Art and Craft: The Ether of Perception

by Joyce Korotkin

A complex documentary with many subtexts, Art and Craft is a deeply empathic portrayal of schizophrenic master forger Arthur Landis, who for more than 30 years took on the simulated role of philanthropist (which he felt to be his calling and addiction) by donating his own masterfully forged works of art to museums across the country, claiming they were left to him through fabricated scenarios involving an invented, recently deceased sister, Emily, and an implied vast family fortune.

Art and Craft

Throughout the film, the audience was wowed by scenes of Landis at work in his living room studio, getting some pretty nifty insights into the forger’s craft and techniques and how easily he re-created his ‘mischief’–perfect copies of master works presented in ‘doctored’ frames from stores such as Lowes and aged with nothing more elaborate than spilled coffee, that fooled many museum professionals and connoisseurs alike for decades, but did not fool Matthew Leininger, the one museum registrar who, himself a diagnosed OCD, made it his life’s obsession to catch the forger.

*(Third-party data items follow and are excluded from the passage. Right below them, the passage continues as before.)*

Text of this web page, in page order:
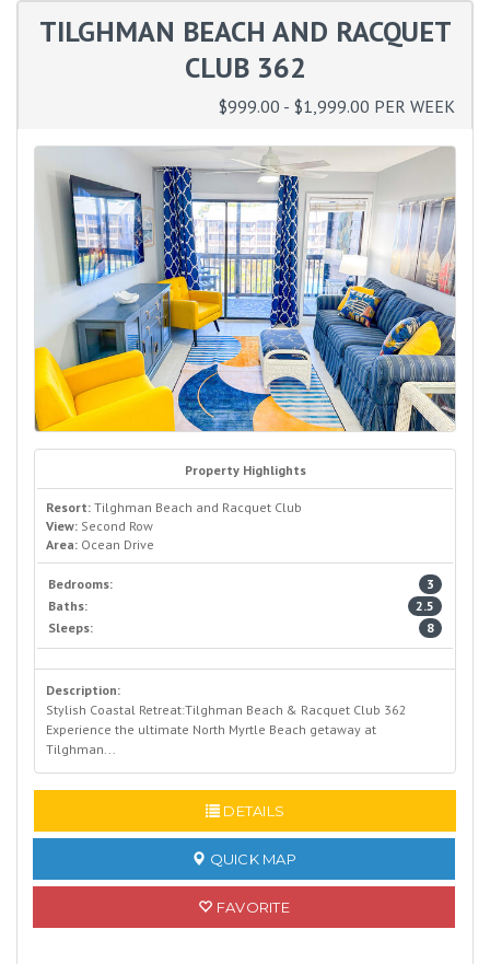
TILGHMAN BEACH AND RACQUET
CLUB 362
$999.00 - $1,999.00 PER WEEK
Property Highlights
Resort: Tilghman Beach and Racquet Club
View: Second Row
Area: Ocean Drive
3
Bedrooms:
2.5
Baths:
8
Sleeps:
Description:
Stylish Coastal Retreat:Tilghman Beach & Racquet Club 362
Experience the ultimate North Myrtle Beach getaway at
Tilghman...
DETAILS
QUICK MAP
FAVORITE
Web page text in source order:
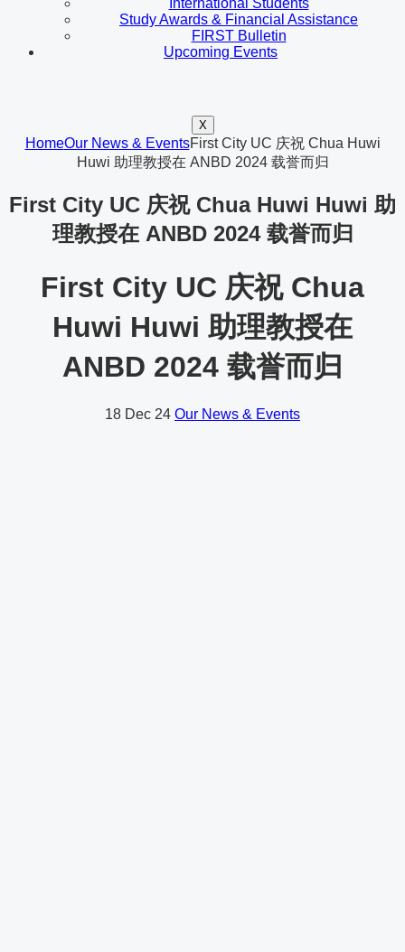
International Students
Study Awards & Financial Assistance
FIRST Bulletin
Upcoming Events
X
HomeOur News & EventsFirst City UC 庆祝 Chua Huwi
Huwi 助理教授在 ANBD 2024 载誉而归
First City UC 庆祝 Chua Huwi Huwi 助
理教授在 ANBD 2024 载誉而归
First City UC 庆祝 Chua
Huwi Huwi 助理教授在
ANBD 2024 载誉而归
18 Dec 24 Our News & Events
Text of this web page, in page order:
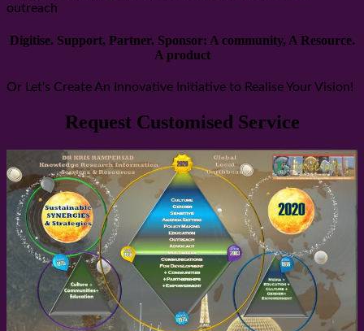
outreach
Digitise. Support, Partner. Sponsor: A community, A Resource.
A product
Or Let's Create An Innovative Initiative to Realise Your Vision!
Request Customised Service
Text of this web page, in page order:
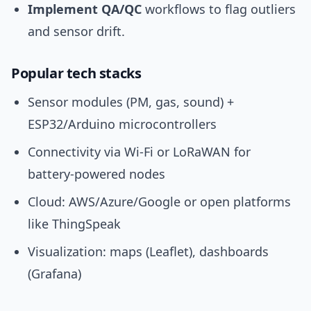
Implement QA/QC workflows to flag outliers
and sensor drift.
Popular tech stacks
Sensor modules (PM, gas, sound) +
ESP32/Arduino microcontrollers
Connectivity via Wi‑Fi or LoRaWAN for
battery-powered nodes
Cloud: AWS/Azure/Google or open platforms
like ThingSpeak
Visualization: maps (Leaflet), dashboards
(Grafana)
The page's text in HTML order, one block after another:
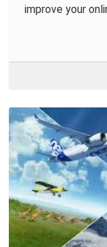
improve your
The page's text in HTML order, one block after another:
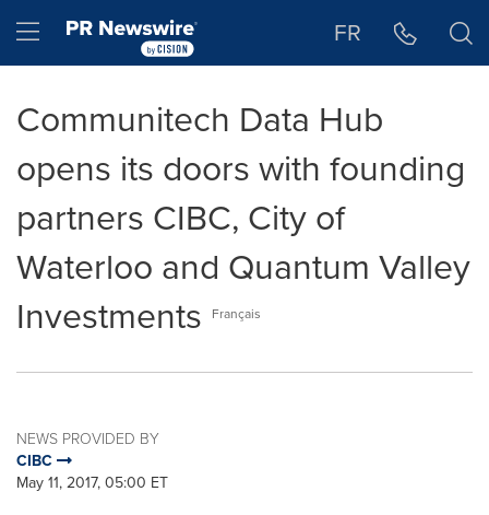
Hamburger menu FR
Communitech Data Hub
opens its doors with founding
partners CIBC, City of
Waterloo and Quantum Valley
Investments
Français
NEWS PROVIDED BY
CIBC
May 11, 2017, 05:00 ET
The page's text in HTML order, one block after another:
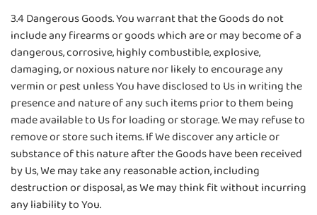
3.4 Dangerous Goods. You warrant that the Goods do not
include any firearms or goods which are or may become of a
dangerous, corrosive, highly combustible, explosive,
damaging, or noxious nature nor likely to encourage any
vermin or pest unless You have disclosed to Us in writing the
presence and nature of any such items prior to them being
made available to Us for loading or storage. We may refuse to
remove or store such items. If We discover any article or
substance of this nature after the Goods have been received
by Us, We may take any reasonable action, including
destruction or disposal, as We may think fit without incurring
any liability to You.
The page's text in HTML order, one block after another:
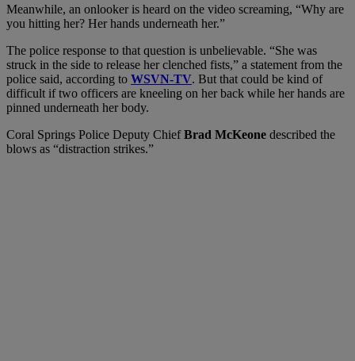
Meanwhile, an onlooker is heard on the video screaming, “Why are
you hitting her? Her hands underneath her.”
The police response to that question is unbelievable. “She was
struck in the side to release her clenched fists,” a statement from the
police said, according to WSVN-TV. But that could be kind of
difficult if two officers are kneeling on her back while her hands are
pinned underneath her body.
Coral Springs Police Deputy ChiefBrad McKeone described the
blows as “distraction strikes.”
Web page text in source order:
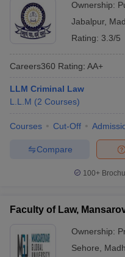
Ownership:
Jabalpur,
Rating: 3.3/5
Careers360 Rating: AA+
LLM Criminal Law
L.L.M (2 Courses)
Courses Cut-Off
Compare
100+
Faculty of Law,
Ownership:
Sehore
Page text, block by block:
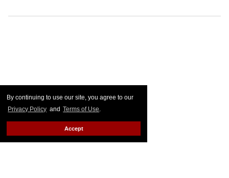
By continuing to use our site, you agree to our
Privacy Policy and Terms of Use.
Accept
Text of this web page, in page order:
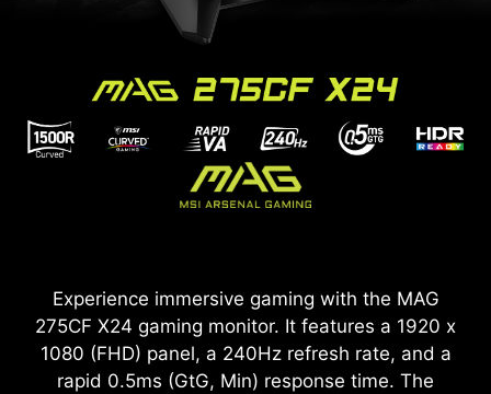
Experience immersive gaming with the MAG
275CF X24 gaming monitor. It features a 1920 x
1080 (FHD) panel, a 240Hz refresh rate, and a
rapid 0.5ms (GtG, Min) response time. The
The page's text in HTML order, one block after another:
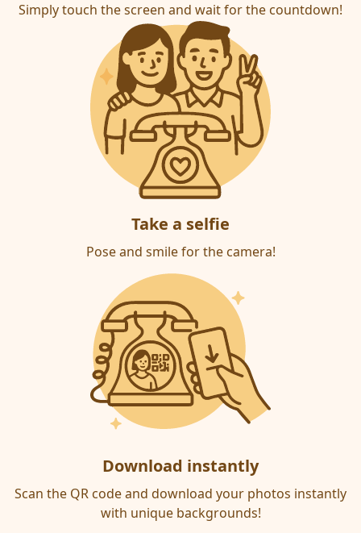
Simply touch the screen and wait for the countdown!
Take a selfie
Pose and smile for the camera!
Download instantly
Scan the QR code and download your photos instantly
with unique backgrounds!
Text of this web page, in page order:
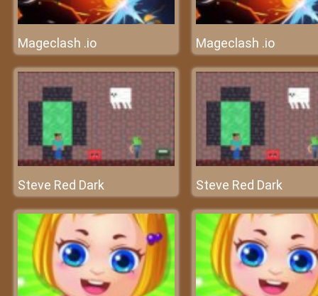
Mageclash .io Mageclash .io
Steve Red Dark Steve Red Dark
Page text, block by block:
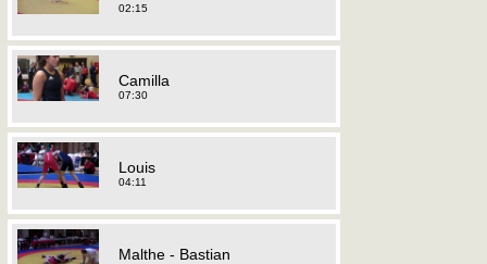
02:15
Camilla
07:30
Louis
04:11
Malthe - Bastian
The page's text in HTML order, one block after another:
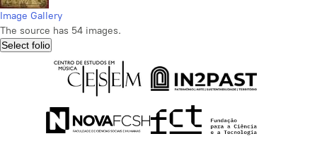
Image Gallery
The source has 54 images.
Select folio
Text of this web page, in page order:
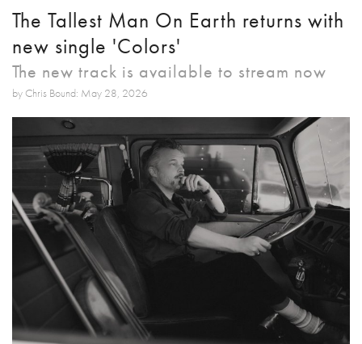
The Tallest Man On Earth returns with
new single 'Colors'
The new track is available to stream now
by Chris Bound: May 28, 2026
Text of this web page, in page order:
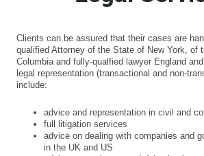
Clients can be assured that their cases are
qualified Attorney of the State of New York, of
Columbia and fully-qualfied lawyer England
legal representation (transactional and non-
include:
advice and representation in civil and
full litigation services
advice on dealing with companies and
in the UK and US
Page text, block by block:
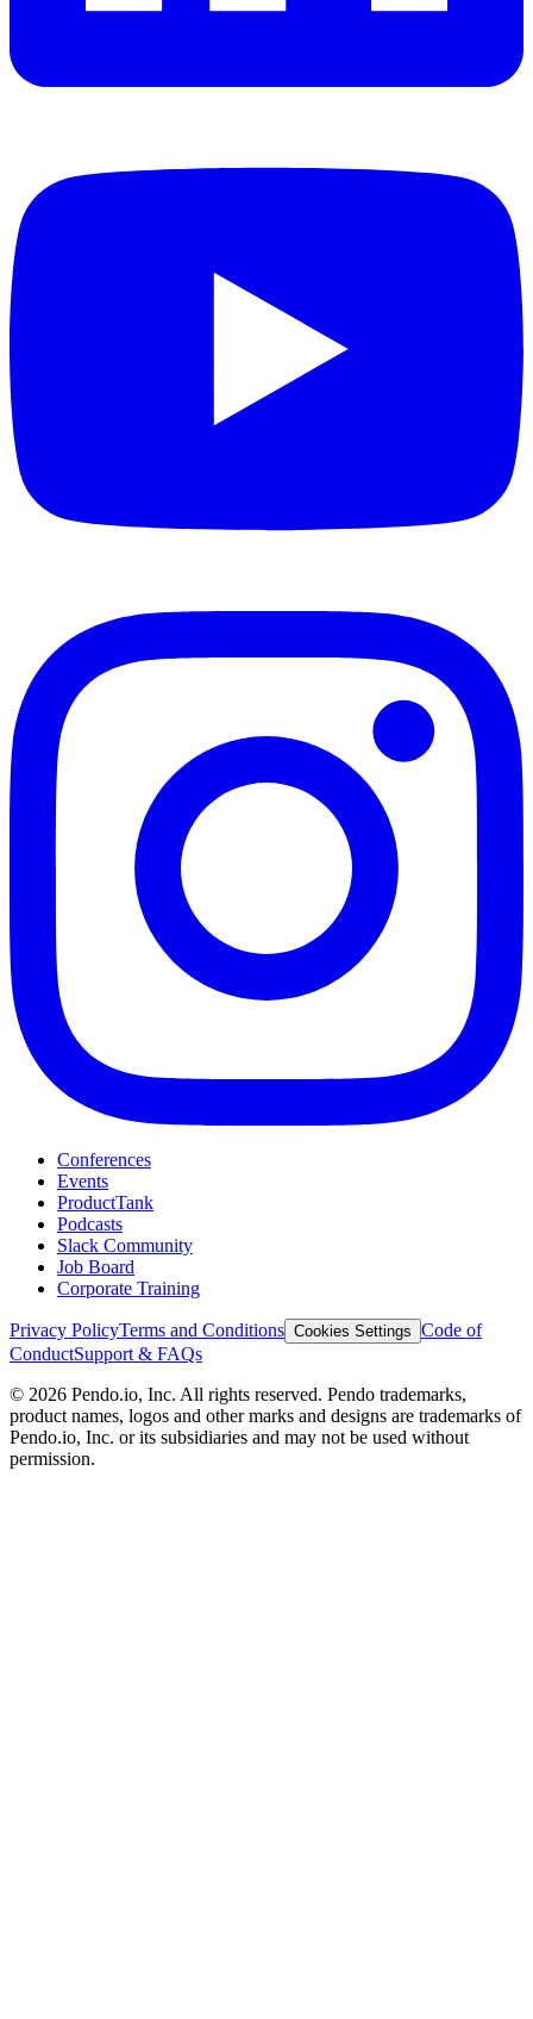
Conferences
Events
ProductTank
Podcasts
Slack Community
Job Board
Corporate Training
Privacy PolicyTerms and Conditions Cookies Settings Code of
ConductSupport & FAQs
© 2026 Pendo.io, Inc. All rights reserved. Pendo trademarks,
product names, logos and other marks and designs are trademarks of
Pendo.io, Inc. or its subsidiaries and may not be used without
permission.

More docudrama than documentary, Art and Craft is a probing, sensitive look into the world and mind of Landis and perhaps not incidentally the condition of schizophrenia itself, as well as the toll the search for him took on ‘whistleblower’ Leininger’s own life. But what this film also calls into play are numerous, really difficult questions about legality, ethics, issues of right and wrong regarding the mentally ill, and the very notions of artistic authorship and brilliance themselves that we hold so dear; that which we take to be authentic, canonize as High Art or Genius and afford incredible value to, ultimately based on nothing more substantial than the ether of perception.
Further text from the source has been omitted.